Top of DATASET RECORDS

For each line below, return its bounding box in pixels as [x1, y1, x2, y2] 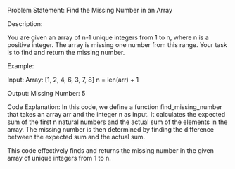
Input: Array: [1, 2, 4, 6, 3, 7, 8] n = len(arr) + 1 [7, 75, 139, 84]
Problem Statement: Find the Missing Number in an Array [7, 6, 173, 14]
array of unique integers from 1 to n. [7, 154, 111, 162]
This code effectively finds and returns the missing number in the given [7, 146, 215, 154]
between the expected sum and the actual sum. [7, 133, 146, 141]
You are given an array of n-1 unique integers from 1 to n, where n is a [7, 33, 209, 42]
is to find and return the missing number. [7, 49, 125, 56]
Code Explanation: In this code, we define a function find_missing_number [7, 103, 223, 111]
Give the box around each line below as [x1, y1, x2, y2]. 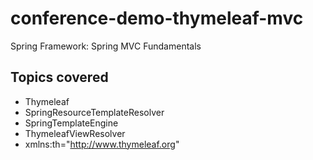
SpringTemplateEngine [24, 117, 119, 129]
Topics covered [10, 69, 109, 86]
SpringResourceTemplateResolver [24, 106, 165, 118]
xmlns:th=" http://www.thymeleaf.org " [24, 138, 180, 150]
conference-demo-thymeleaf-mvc [10, 7, 304, 30]
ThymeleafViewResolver [24, 127, 126, 139]
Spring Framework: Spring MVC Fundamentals [10, 40, 202, 52]
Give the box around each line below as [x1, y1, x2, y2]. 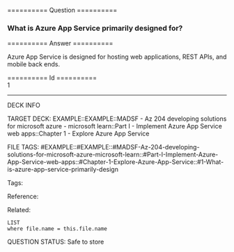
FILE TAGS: [7, 143, 40, 151]
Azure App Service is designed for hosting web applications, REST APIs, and [7, 52, 227, 61]
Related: [7, 206, 31, 214]
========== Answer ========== [7, 39, 114, 47]
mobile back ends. [7, 60, 61, 68]
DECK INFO [7, 101, 40, 110]
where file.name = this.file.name [7, 225, 108, 232]
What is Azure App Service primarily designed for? [7, 23, 183, 33]
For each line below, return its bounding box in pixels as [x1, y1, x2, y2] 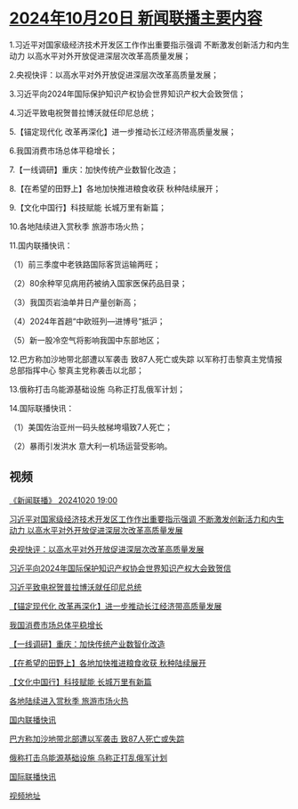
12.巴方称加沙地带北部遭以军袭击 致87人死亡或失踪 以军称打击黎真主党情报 [9, 353, 283, 364]
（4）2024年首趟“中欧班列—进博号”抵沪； [9, 316, 166, 326]
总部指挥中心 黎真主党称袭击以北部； [9, 365, 144, 376]
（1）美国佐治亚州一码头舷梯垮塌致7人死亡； [9, 421, 173, 433]
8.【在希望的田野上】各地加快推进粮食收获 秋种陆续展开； [9, 183, 221, 194]
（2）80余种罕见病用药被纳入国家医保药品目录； [9, 277, 189, 288]
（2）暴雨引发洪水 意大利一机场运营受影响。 [9, 441, 173, 451]
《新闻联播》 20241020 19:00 [9, 494, 118, 505]
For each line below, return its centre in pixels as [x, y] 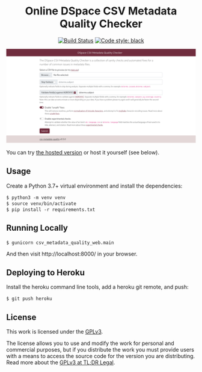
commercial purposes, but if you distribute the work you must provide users [100, 350]
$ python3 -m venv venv [36, 197]
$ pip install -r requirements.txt [51, 209]
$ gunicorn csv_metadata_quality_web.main [60, 242]
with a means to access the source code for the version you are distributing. [101, 356]
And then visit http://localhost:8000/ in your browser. [72, 254]
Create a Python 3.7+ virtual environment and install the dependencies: [94, 186]
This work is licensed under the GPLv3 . [55, 332]
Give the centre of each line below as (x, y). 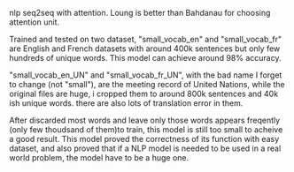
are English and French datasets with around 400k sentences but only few (145, 49)
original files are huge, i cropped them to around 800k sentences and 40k (144, 93)
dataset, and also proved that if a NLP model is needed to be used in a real (145, 148)
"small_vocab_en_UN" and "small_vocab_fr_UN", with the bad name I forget (146, 75)
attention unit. (35, 22)
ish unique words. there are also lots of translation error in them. (126, 103)
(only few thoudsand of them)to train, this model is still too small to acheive (146, 130)
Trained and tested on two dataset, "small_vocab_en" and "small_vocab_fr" (146, 39)
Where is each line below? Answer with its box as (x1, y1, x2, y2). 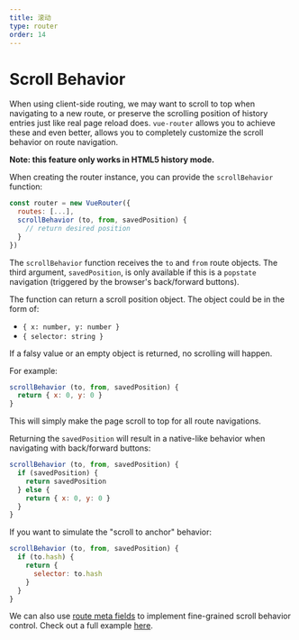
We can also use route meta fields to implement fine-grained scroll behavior (9, 610, 291, 622)
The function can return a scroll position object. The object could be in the (9, 294, 285, 305)
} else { (17, 485, 50, 494)
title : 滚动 (9, 13, 51, 23)
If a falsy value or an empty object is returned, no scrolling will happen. (9, 348, 273, 359)
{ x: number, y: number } (22, 322, 120, 332)
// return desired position (25, 224, 131, 233)
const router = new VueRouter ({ (9, 199, 131, 208)
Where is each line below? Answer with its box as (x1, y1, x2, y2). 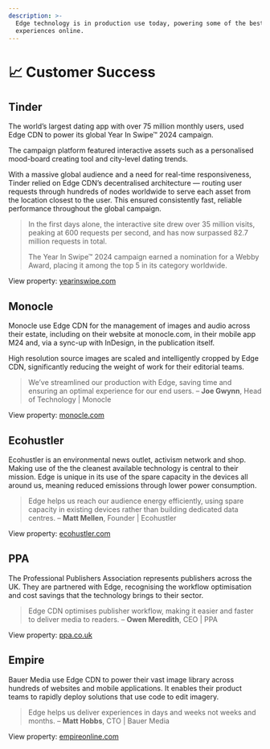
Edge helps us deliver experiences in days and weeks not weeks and (27, 707, 256, 717)
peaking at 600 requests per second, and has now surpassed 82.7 (27, 228, 249, 238)
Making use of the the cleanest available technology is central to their (8, 464, 239, 473)
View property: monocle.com (8, 411, 104, 420)
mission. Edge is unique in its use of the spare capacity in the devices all (8, 472, 248, 481)
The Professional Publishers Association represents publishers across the (8, 573, 252, 583)
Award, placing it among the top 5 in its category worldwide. (27, 260, 227, 270)
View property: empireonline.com (8, 731, 119, 741)
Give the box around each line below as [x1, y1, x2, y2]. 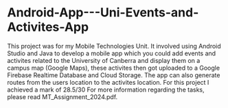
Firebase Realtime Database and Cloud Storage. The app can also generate [7, 70, 220, 79]
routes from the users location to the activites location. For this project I [7, 78, 209, 86]
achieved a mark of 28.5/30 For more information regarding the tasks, [7, 85, 205, 94]
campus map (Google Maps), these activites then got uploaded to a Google [7, 64, 220, 72]
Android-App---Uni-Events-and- [7, 5, 199, 21]
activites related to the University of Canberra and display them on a [7, 56, 201, 64]
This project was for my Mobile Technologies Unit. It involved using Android [7, 42, 221, 50]
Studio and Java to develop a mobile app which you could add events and [7, 49, 216, 57]
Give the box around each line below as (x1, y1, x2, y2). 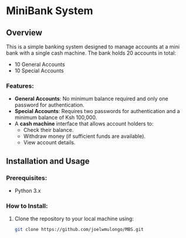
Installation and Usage (6, 156, 90, 166)
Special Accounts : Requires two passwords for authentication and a (14, 108, 180, 115)
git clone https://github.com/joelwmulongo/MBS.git (14, 227, 144, 233)
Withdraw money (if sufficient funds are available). (23, 133, 146, 140)
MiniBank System (6, 4, 93, 18)
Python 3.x (14, 187, 41, 194)
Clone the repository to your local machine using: (14, 215, 134, 222)
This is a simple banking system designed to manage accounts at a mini (6, 43, 180, 50)
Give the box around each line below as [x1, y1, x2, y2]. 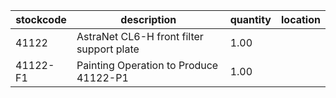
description [120, 13, 177, 26]
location [281, 13, 321, 26]
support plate [76, 42, 140, 56]
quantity [229, 13, 272, 26]
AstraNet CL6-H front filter [76, 30, 204, 43]
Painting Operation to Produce [76, 59, 219, 72]
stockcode [15, 13, 67, 26]
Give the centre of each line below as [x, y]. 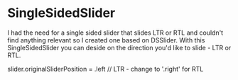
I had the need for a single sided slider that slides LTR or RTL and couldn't [115, 33]
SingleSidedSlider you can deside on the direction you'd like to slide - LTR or [119, 47]
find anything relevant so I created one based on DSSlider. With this [106, 40]
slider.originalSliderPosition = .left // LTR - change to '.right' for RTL [106, 69]
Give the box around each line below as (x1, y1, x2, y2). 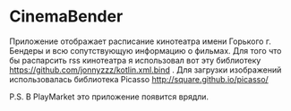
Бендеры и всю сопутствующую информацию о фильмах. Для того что (9, 45, 282, 55)
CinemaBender (9, 6, 124, 27)
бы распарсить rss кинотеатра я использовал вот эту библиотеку (9, 55, 261, 65)
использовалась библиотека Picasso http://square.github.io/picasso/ (9, 73, 269, 84)
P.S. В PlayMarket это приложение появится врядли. (9, 91, 209, 102)
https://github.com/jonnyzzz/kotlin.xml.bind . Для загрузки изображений (9, 64, 282, 75)
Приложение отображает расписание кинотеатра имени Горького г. (9, 36, 271, 47)
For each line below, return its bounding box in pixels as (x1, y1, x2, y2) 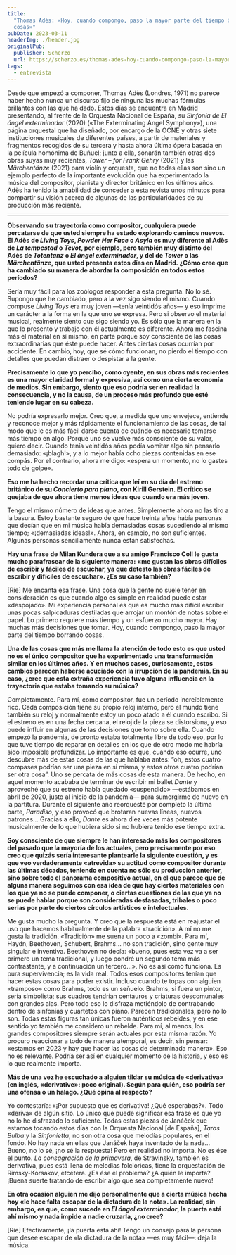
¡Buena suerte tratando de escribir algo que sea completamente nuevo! (7, 1176, 214, 1185)
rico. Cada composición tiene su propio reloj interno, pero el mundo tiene (7, 702, 219, 711)
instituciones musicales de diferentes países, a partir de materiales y (7, 133, 206, 141)
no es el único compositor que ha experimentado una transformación (7, 652, 214, 660)
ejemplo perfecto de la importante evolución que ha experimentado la (7, 170, 209, 179)
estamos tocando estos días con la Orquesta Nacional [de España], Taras (7, 1123, 220, 1132)
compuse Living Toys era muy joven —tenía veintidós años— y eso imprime (7, 302, 226, 310)
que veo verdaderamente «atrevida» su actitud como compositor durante (7, 858, 227, 866)
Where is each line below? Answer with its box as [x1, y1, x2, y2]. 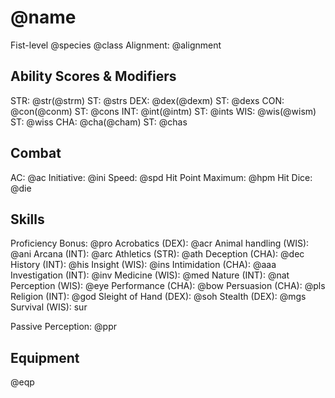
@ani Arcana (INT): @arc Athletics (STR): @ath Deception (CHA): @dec [10, 248, 305, 260]
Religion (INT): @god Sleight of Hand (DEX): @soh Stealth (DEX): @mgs [10, 291, 307, 303]
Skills [10, 211, 45, 228]
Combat [10, 145, 62, 162]
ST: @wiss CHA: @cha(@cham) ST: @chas [10, 116, 188, 128]
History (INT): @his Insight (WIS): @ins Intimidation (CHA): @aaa [10, 259, 277, 271]
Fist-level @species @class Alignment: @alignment [10, 39, 222, 51]
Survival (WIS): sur [10, 301, 88, 313]
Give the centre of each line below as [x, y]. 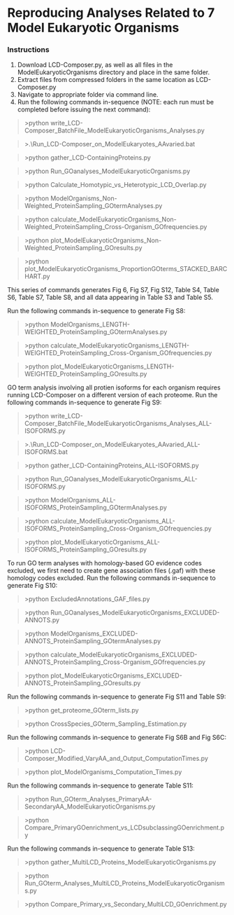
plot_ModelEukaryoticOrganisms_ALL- [105, 542]
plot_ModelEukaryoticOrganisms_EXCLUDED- [116, 676]
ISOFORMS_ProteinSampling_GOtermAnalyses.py [96, 508]
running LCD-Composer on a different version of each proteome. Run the [112, 395]
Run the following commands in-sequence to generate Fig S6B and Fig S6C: [117, 738]
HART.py [37, 276]
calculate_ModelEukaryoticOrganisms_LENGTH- [120, 345]
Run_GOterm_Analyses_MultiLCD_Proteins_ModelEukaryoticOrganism [124, 883]
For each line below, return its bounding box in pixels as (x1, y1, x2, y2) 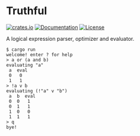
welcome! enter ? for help (6, 51, 73, 57)
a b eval (8, 93, 36, 99)
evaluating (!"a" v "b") (6, 88, 68, 94)
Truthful (6, 4, 47, 18)
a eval (8, 67, 28, 73)
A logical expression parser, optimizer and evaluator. (6, 35, 135, 42)
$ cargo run (6, 46, 36, 53)
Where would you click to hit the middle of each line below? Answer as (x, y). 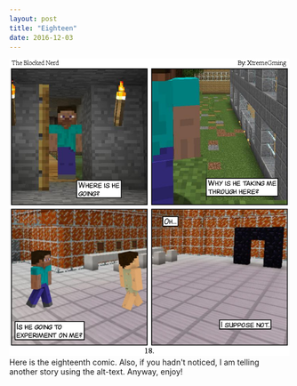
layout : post (33, 19)
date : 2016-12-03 (41, 37)
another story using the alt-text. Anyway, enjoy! (96, 371)
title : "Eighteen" (43, 28)
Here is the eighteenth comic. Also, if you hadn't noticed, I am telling (134, 362)
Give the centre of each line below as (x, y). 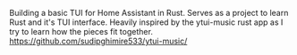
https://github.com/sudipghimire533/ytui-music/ (98, 41)
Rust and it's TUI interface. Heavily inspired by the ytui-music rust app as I (146, 22)
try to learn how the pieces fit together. (81, 31)
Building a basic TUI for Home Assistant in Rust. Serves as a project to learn (149, 13)
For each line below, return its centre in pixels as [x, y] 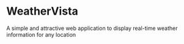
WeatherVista [42, 11]
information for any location [41, 34]
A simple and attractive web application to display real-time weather [92, 28]
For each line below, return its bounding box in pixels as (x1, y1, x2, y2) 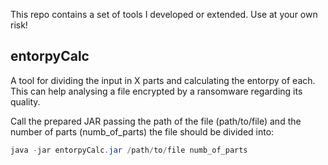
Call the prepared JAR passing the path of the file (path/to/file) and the (10, 115, 302, 127)
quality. (10, 95, 41, 108)
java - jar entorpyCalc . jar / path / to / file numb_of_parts (10, 145, 248, 155)
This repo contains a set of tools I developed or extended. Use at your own (10, 9, 318, 20)
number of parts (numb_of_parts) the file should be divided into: (10, 125, 275, 138)
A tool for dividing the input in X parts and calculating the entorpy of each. (10, 74, 316, 86)
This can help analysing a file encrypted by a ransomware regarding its (10, 85, 303, 97)
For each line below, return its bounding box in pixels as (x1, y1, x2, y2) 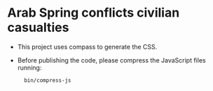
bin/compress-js (24, 76, 71, 84)
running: (17, 63, 42, 72)
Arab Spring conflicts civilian (7, 5, 180, 21)
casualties (7, 19, 69, 35)
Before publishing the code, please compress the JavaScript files (17, 56, 206, 64)
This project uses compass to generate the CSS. (17, 42, 158, 51)
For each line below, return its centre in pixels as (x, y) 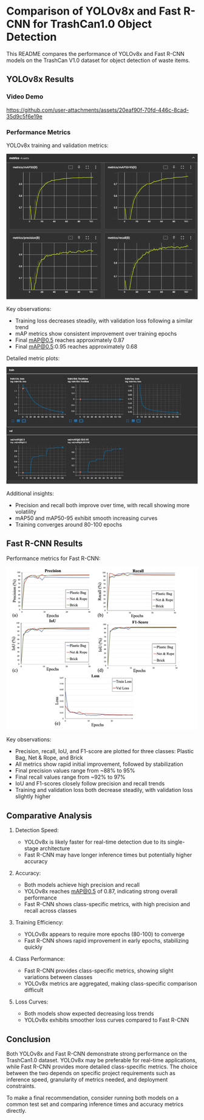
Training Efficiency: (39, 923)
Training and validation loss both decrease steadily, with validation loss (104, 790)
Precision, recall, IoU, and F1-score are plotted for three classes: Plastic (104, 751)
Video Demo (25, 97)
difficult (34, 990)
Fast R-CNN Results (45, 544)
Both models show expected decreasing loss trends (89, 1014)
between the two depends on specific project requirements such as (91, 1073)
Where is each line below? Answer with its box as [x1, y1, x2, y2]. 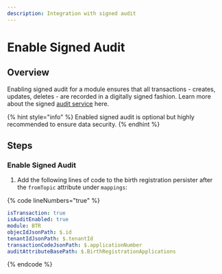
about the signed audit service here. [7, 99, 110, 108]
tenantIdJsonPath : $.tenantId [7, 235, 94, 242]
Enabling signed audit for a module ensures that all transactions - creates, [7, 85, 216, 93]
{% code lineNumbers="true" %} [7, 197, 101, 205]
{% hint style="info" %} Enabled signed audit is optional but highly [7, 112, 195, 121]
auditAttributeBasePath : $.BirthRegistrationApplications [7, 248, 176, 255]
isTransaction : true [7, 210, 66, 216]
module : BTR [7, 223, 41, 229]
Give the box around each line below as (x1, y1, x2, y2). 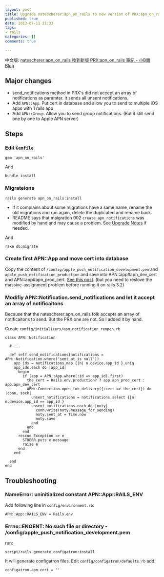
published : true (5, 16, 38, 21)
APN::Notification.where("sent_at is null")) (5, 357, 99, 361)
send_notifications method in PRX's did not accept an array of (12, 90, 137, 96)
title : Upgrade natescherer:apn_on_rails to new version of (5, 12, 130, 17)
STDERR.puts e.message (22, 438, 69, 443)
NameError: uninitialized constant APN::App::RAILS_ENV (5, 491, 143, 498)
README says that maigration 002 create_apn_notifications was (12, 215, 144, 220)
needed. (12, 225, 29, 231)
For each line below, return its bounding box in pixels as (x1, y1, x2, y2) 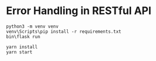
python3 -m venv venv (6, 23, 59, 29)
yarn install (6, 44, 38, 50)
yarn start (6, 49, 33, 55)
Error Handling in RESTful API (6, 4, 152, 18)
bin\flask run (6, 33, 41, 39)
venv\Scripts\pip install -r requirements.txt (6, 28, 122, 35)
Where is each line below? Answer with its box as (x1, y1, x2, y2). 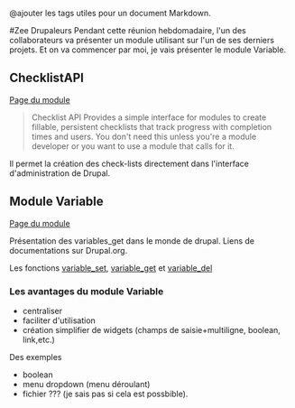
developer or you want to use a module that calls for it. (31, 140, 235, 152)
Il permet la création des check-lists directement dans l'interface (9, 158, 250, 169)
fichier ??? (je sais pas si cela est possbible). (22, 388, 189, 399)
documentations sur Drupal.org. (9, 245, 128, 255)
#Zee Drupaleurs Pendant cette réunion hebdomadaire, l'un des (9, 25, 246, 35)
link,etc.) (22, 334, 56, 345)
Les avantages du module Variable (9, 284, 164, 297)
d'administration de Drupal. (9, 167, 111, 179)
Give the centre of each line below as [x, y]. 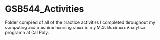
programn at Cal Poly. [27, 32]
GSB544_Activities [45, 9]
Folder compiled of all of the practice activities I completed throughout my [80, 22]
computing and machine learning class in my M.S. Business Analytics [75, 27]
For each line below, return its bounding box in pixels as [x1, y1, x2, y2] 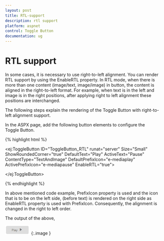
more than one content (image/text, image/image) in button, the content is [5, 82, 155, 88]
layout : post [5, 8, 32, 13]
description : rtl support [5, 18, 58, 23]
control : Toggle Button [5, 28, 54, 34]
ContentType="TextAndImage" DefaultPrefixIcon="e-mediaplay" [5, 156, 136, 162]
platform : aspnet [5, 24, 41, 28]
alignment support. [12, 112, 51, 118]
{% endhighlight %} [5, 180, 45, 186]
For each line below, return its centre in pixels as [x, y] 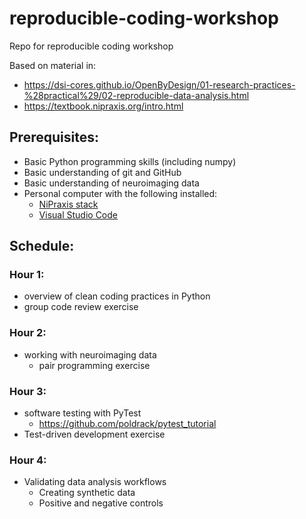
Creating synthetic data [87, 493]
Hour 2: [28, 333]
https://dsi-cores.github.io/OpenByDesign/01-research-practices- [159, 84]
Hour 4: [28, 460]
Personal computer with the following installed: [120, 193]
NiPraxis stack [68, 204]
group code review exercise [81, 307]
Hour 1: [27, 275]

Bottom of DATASET RECORDS

• TASK BRIEF: Copy the lines above exactly, starting at the one with "SpringTemplateEngine [24, 117, 119, 129]" and ending at the one with "总部指挥中心 黎真主党称袭击以北部； [9, 365, 144, 376]", both included. Leave out any pictures and add nothing else.

• TASK ANSWER:
SpringTemplateEngine [24, 117, 119, 129]
Topics covered [10, 69, 109, 86]
SpringResourceTemplateResolver [24, 106, 165, 118]
xmlns:th=" http://www.thymeleaf.org " [24, 138, 180, 150]
conference-demo-thymeleaf-mvc [10, 7, 304, 30]
ThymeleafViewResolver [24, 127, 126, 139]
Spring Framework: Spring MVC Fundamentals [10, 40, 202, 52]
Give the box around each line below as [x1, y1, x2, y2]. 
FILE TAGS: [7, 143, 40, 151]
Azure App Service is designed for hosting web applications, REST APIs, and [7, 52, 227, 61]
Related: [7, 206, 31, 214]
========== Answer ========== [7, 39, 114, 47]
mobile back ends. [7, 60, 61, 68]
DECK INFO [7, 101, 40, 110]
where file.name = this.file.name [7, 225, 108, 232]
What is Azure App Service primarily designed for? [7, 23, 183, 33]
For each line below, return its bounding box in pixels as [x1, y1, x2, y2] 
12.巴方称加沙地带北部遭以军袭击 致87人死亡或失踪 以军称打击黎真主党情报 [9, 353, 283, 364]
（4）2024年首趟“中欧班列—进博号”抵沪； [9, 316, 166, 326]
总部指挥中心 黎真主党称袭击以北部； [9, 365, 144, 376]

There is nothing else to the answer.